WHAT THIS TASK INVOLVES:
Hunt for the word "Byrd" across the entries below, copying each line that holds it.

Source records
....

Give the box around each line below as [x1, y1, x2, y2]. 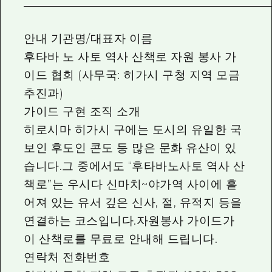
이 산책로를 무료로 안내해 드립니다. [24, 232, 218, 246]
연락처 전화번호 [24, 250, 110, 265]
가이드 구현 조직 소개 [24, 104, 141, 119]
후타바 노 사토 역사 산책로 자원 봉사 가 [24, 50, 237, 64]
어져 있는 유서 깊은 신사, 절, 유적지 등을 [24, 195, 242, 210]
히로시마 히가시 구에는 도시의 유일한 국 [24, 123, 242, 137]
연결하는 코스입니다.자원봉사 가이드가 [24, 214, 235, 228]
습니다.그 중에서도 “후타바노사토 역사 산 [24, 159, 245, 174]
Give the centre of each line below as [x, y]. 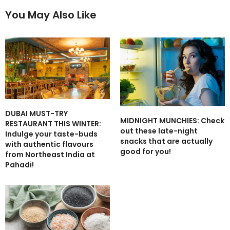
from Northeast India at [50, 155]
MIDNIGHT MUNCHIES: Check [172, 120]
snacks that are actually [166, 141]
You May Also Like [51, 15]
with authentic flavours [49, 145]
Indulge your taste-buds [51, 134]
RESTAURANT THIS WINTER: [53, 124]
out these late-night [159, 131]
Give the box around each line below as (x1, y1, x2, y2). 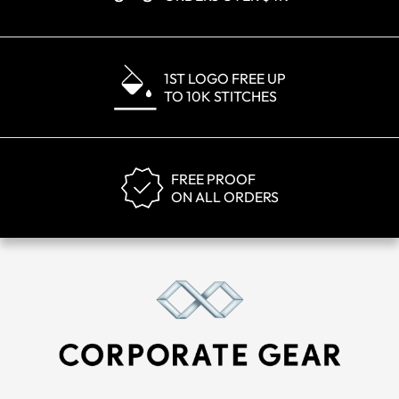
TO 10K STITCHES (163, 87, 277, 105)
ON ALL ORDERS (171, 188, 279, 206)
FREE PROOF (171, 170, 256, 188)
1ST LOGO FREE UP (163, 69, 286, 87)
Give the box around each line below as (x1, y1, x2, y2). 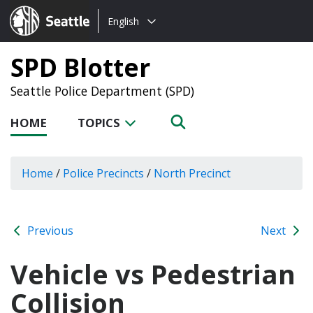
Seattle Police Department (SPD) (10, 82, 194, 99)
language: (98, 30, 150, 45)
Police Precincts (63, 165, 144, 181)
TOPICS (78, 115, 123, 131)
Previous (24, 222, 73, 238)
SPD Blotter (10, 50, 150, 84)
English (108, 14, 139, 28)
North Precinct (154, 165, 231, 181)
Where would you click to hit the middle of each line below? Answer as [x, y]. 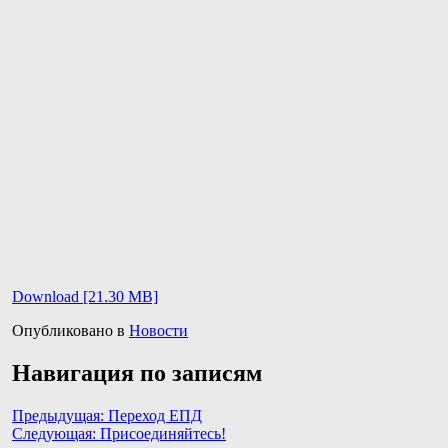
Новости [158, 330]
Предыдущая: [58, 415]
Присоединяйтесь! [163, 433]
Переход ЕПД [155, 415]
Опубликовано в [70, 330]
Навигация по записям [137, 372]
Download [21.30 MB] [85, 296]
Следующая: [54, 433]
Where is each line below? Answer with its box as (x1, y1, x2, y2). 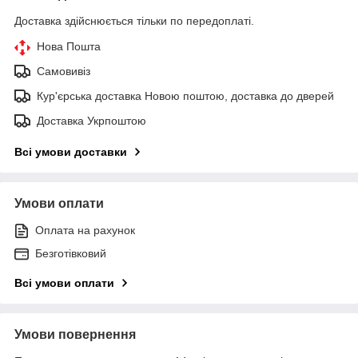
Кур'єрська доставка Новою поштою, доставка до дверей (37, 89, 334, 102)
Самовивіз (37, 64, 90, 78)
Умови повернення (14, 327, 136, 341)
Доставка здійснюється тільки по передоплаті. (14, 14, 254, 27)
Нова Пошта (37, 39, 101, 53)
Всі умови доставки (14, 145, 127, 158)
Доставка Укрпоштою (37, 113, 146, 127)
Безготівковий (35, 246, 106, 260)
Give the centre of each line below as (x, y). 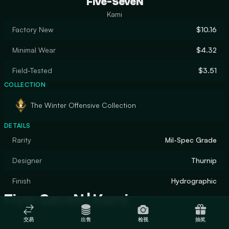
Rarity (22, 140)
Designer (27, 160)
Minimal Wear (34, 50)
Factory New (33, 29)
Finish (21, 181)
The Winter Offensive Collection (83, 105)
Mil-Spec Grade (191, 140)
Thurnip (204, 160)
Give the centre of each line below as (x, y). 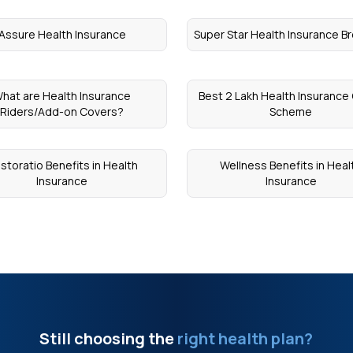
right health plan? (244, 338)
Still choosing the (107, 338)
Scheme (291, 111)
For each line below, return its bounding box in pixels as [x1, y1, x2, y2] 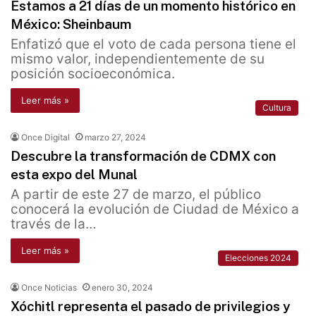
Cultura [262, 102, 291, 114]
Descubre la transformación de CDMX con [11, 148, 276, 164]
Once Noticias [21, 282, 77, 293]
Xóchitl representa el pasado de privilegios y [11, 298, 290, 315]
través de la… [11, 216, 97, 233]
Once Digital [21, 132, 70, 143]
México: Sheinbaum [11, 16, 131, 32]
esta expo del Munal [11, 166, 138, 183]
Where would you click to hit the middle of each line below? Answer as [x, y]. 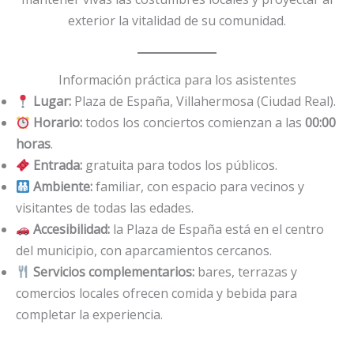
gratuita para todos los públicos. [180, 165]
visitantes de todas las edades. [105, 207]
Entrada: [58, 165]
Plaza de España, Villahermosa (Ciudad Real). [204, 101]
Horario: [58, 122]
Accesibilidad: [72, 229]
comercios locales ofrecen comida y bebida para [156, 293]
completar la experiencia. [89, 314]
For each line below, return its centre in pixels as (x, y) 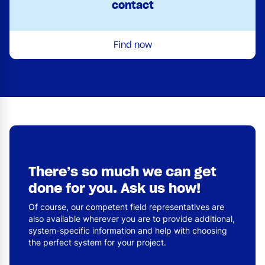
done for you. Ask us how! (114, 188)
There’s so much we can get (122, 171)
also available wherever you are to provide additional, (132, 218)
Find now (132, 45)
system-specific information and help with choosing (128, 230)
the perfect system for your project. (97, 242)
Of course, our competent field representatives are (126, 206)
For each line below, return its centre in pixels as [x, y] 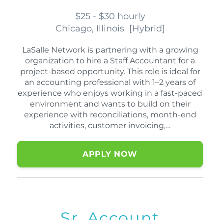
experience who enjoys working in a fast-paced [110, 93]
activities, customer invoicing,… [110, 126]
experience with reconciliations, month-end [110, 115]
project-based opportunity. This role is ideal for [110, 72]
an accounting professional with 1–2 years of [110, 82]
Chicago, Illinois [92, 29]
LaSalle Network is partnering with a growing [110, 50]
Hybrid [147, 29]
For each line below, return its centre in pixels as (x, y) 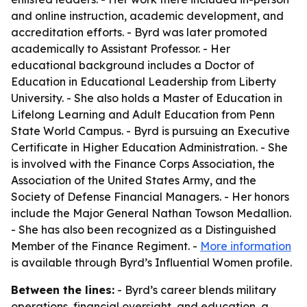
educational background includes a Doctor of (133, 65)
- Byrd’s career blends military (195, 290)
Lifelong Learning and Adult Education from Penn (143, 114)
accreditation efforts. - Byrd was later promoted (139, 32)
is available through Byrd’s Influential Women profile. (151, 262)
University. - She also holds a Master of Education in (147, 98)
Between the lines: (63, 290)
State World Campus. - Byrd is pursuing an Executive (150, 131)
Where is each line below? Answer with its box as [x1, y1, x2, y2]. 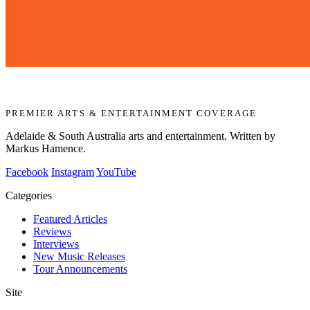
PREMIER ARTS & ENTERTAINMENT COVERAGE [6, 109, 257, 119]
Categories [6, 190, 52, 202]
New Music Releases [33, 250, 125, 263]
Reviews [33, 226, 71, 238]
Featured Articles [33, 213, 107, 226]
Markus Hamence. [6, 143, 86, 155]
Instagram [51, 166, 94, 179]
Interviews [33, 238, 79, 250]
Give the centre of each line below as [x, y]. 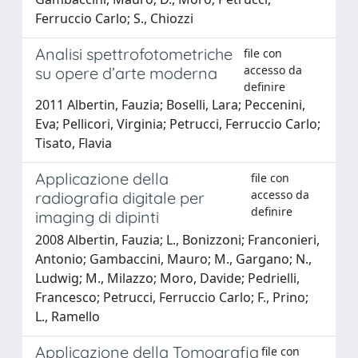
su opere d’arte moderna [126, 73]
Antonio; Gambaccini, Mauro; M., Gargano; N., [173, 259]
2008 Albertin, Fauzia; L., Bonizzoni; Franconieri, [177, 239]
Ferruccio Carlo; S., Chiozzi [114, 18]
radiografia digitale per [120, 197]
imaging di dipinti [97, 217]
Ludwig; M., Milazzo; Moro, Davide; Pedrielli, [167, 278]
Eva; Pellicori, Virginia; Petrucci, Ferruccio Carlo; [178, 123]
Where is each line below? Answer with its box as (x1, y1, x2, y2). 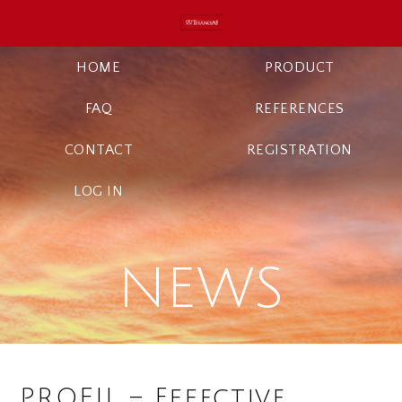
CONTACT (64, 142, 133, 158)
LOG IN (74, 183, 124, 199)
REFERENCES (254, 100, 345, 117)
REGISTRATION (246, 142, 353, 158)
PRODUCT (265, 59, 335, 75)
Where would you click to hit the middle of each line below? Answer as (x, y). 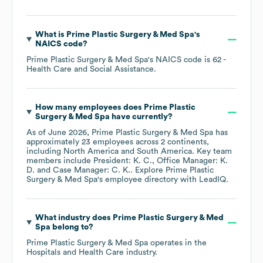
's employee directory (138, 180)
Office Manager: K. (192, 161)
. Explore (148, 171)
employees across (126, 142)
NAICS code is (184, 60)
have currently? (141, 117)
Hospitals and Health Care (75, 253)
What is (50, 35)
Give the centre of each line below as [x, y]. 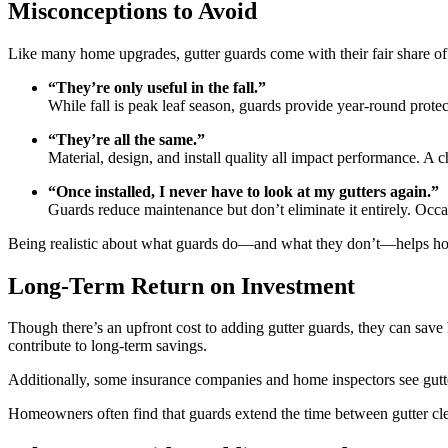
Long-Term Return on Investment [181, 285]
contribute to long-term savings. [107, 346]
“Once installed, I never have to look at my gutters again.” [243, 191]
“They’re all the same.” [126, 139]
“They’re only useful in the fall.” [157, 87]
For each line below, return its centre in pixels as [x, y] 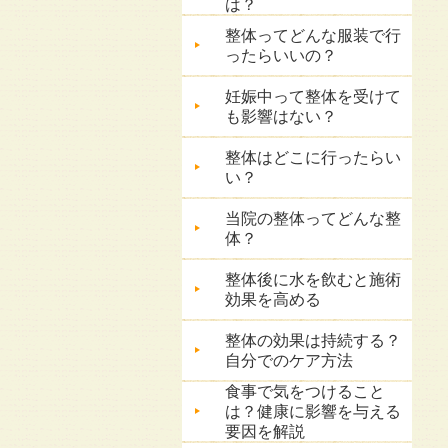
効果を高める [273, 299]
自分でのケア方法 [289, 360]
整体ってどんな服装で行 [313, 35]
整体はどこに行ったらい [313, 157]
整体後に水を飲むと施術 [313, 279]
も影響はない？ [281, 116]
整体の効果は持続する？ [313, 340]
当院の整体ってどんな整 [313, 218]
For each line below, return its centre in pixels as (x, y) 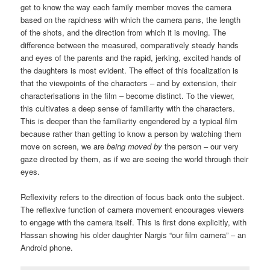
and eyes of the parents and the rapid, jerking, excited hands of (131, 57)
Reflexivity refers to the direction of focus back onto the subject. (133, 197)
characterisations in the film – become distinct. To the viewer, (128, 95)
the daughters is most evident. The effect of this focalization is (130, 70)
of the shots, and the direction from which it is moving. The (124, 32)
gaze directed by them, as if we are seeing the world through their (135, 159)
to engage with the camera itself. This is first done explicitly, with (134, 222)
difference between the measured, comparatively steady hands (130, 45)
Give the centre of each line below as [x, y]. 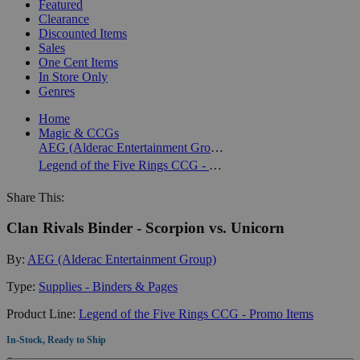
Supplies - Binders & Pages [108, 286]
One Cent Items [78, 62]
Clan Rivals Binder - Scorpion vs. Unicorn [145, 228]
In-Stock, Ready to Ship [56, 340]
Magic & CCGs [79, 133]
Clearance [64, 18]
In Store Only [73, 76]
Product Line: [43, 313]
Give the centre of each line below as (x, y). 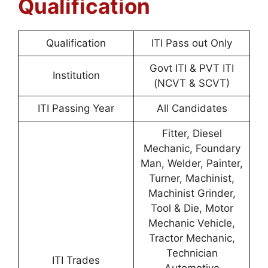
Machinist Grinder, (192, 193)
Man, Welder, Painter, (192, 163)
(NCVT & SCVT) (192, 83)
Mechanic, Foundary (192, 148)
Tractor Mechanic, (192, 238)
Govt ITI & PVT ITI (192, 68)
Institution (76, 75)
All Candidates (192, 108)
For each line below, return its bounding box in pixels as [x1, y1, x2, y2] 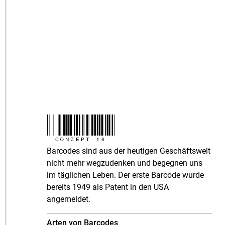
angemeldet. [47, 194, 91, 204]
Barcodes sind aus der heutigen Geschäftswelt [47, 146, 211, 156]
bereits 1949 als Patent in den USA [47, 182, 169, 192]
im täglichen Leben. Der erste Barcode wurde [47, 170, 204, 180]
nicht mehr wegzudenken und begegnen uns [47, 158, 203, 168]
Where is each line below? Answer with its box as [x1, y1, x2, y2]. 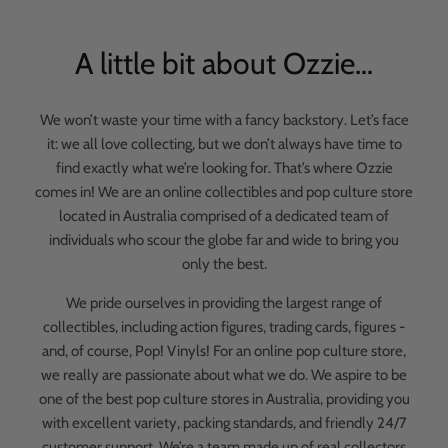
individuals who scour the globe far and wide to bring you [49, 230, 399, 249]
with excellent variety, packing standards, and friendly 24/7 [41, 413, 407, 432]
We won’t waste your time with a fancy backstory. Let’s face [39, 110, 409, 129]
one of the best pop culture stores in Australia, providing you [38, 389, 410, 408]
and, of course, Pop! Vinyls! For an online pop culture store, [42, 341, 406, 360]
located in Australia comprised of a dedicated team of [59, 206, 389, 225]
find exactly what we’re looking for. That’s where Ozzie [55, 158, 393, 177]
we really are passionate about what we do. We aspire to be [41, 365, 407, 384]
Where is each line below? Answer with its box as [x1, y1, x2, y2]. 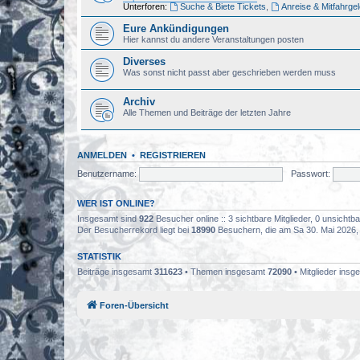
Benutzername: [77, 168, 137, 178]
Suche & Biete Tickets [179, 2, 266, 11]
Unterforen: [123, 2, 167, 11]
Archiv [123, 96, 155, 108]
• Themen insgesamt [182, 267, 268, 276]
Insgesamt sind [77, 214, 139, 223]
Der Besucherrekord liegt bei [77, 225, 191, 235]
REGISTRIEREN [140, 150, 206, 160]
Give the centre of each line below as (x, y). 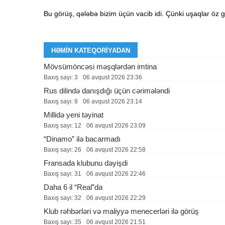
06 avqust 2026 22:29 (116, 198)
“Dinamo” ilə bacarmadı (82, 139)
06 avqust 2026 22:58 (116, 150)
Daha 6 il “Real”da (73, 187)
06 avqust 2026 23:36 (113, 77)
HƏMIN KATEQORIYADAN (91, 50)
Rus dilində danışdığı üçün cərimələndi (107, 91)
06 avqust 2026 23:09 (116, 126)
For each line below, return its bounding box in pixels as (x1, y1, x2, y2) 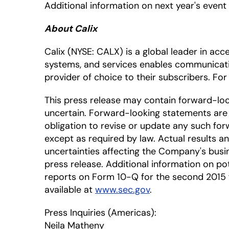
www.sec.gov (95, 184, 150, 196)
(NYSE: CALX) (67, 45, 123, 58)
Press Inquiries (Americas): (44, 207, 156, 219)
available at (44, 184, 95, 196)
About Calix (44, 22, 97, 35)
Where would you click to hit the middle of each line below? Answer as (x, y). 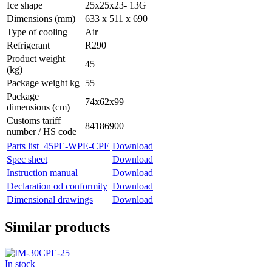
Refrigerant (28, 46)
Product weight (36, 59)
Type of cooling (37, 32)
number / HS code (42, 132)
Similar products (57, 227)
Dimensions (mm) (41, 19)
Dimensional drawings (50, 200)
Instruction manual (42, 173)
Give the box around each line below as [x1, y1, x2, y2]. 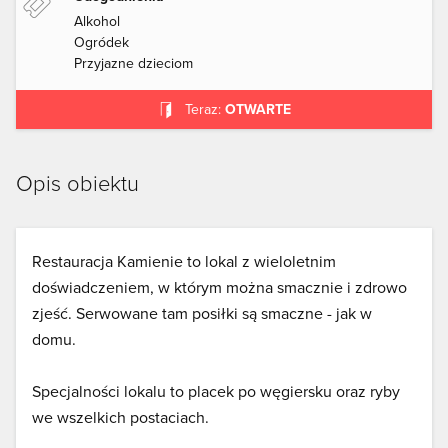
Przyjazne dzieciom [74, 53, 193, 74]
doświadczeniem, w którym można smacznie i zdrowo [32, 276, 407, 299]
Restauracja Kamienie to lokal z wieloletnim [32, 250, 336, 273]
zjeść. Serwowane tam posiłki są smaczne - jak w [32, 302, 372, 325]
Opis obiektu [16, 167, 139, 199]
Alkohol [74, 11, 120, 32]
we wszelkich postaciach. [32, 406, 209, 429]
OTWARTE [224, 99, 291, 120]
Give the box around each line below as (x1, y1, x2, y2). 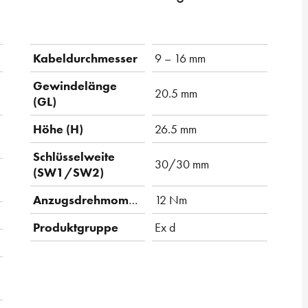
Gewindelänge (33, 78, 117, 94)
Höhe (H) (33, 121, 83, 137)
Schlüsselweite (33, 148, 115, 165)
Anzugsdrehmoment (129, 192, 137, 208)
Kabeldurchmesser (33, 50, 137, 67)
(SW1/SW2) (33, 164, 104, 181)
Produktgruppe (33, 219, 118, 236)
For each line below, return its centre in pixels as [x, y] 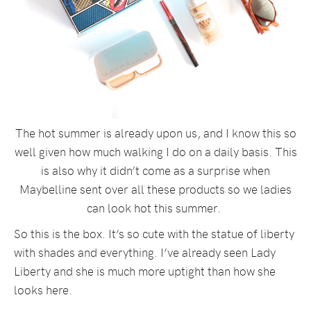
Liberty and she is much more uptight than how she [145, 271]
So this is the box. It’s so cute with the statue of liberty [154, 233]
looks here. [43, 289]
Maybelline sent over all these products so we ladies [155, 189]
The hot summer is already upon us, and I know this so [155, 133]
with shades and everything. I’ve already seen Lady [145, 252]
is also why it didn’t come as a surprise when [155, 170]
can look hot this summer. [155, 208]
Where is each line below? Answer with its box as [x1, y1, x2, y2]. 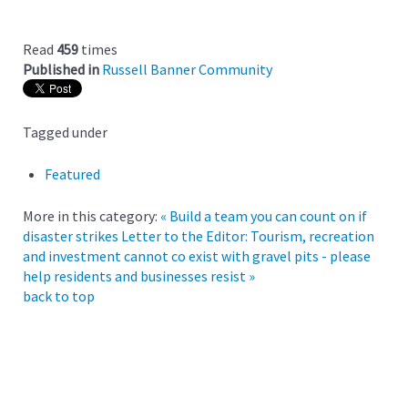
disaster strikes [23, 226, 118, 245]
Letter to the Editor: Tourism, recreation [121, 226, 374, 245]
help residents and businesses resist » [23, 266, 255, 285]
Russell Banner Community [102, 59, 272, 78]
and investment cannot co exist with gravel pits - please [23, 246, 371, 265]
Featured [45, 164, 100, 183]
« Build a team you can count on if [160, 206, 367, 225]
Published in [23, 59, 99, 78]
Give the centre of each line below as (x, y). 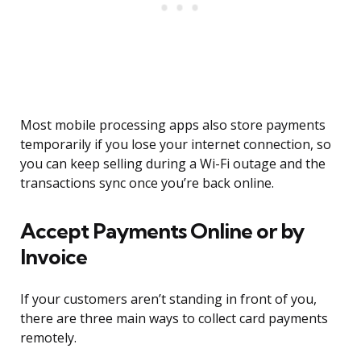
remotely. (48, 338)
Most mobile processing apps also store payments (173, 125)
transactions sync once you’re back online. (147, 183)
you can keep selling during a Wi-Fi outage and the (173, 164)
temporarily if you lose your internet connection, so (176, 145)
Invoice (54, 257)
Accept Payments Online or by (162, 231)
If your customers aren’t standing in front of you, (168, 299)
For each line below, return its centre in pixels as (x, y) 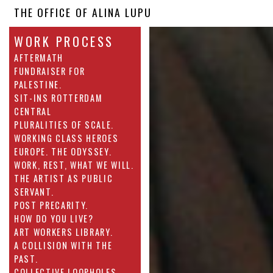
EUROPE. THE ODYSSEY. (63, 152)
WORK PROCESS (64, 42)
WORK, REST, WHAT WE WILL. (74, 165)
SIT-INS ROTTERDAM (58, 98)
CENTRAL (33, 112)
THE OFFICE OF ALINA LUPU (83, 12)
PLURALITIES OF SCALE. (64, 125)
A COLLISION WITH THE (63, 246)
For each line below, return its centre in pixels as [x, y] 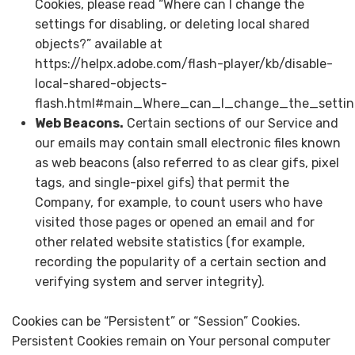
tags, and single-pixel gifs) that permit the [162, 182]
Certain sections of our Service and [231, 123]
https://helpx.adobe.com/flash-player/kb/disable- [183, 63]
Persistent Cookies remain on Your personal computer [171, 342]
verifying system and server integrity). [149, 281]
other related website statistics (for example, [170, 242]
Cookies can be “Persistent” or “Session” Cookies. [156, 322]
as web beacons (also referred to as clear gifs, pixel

....

RESPONSE AREA:
- Byrd’s career blends military (195, 290)
accreditation efforts. - Byrd was later promoted (139, 32)
is available through Byrd’s Influential Women profile. (151, 262)
State World Campus. - Byrd is pursuing an Executive (150, 131)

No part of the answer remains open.